The wall of water fanned out across the Indian Ocean at high speed and slammed into coastal areas with little or no warning.
Officials in Indonesia, Sri Lanka and India have all reported death tolls in the thousands and the figures are expected to rise sharply over the next few days.
Indonesia is thought to be the worst-hit country in the region, with 4,185 confirmed dead.
In Sri Lanka, over 3,500 people have died and one million more have been made homeless. President Chandrika Kumaratunga has declared a national emergency.
Hundreds of fisherman are missing off the southern Indian coast and witnesses have reported scores of bodies being washed up on beaches.
Other countries hit by the tsunami include Malaysia, Thailand, the Maldives, the Seychelles and the Indian-owned Andaman and Nicobar islands.
Harrowing stories from the disaster zone are beginning to emerge.
Jayanti Lakshmi, 70, lost her son and twin grandsons while out shopping with her daughter-in-law in Cuddalore, southern India.
She said: "I wish I had died instead of the others, my daughter-in-law would have a life. I can't bear to watch her pain."
And a father in Sri Lanka watched as his entire family was swept away by the sea.

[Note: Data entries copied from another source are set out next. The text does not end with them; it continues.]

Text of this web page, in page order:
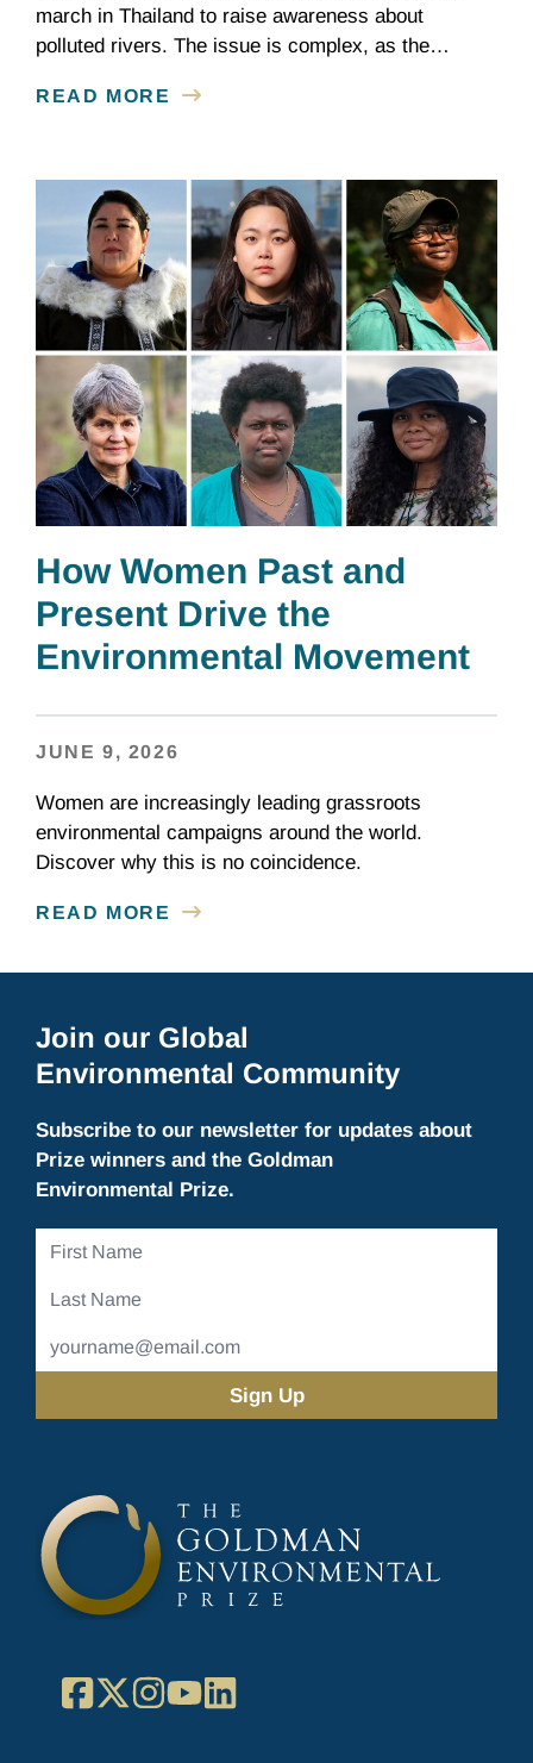
march in Thailand to raise awareness about
polluted rivers. The issue is complex, as the
essential to renewable energy production.
READ MORE
How Women Past and
Present Drive the
Environmental Movement
JUNE 9, 2026
Women are increasingly leading grassroots
environmental campaigns around the world.
Discover why this is no coincidence.
READ MORE
Join our Global
Environmental Community
Subscribe to our newsletter for updates about
Prize winners and the Goldman
Environmental Prize.
First
Last
Email
Address
Facebook
X Instagram
YouTube
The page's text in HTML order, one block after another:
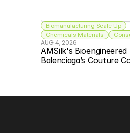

"It dragged my wife away, then my two-month-old twins," he said. "Then I watched my seven-year-old son drown."
Large part of the affected area are popular holiday destinations and many resorts have been badly hit.
In Thailand, hundreds of holiday bungalows have been destroyed on the popular Phi Phi Island. Tourists from all over the world are thought to be among the dead.
Health experts now fear that many more could die as diseases like typhoid, cholera and malaria spread rapidly.
United Nations Emergency Relief Co-ordinator Jan Egeland said many of the affected areas had dense populations living in sub-standard housing.
"This may be the worst natural disaster in recent history," he added.
The tsunami killed more than 200,000 people in 13 countries. At least 128,000 people died in Indonesia alone.
Many months later, bodies were still being discovered in some countries. In Thailand a British forensic team continues its work identifying up to 2,000 victims.
There was a massive international response. Six months after the disaster about $12bn (£7bn) around the world had been pledged in aid.
But rebuilding in many of the stricken areas is slow and thousands of people remain homeless.
The UN has said it expects much of the reconstruction work to take up to five years.
Governments affected by the disaster are now working to build a tsunami early warning system.
The Boxing Day sea surge was triggered when an earthquake caused the sea floor to jolt vertically by about 10m (33ft), which displaced hundreds of cubic kilometres of water.
The resulting waves travelled at speeds of up to 800km/h (497mph).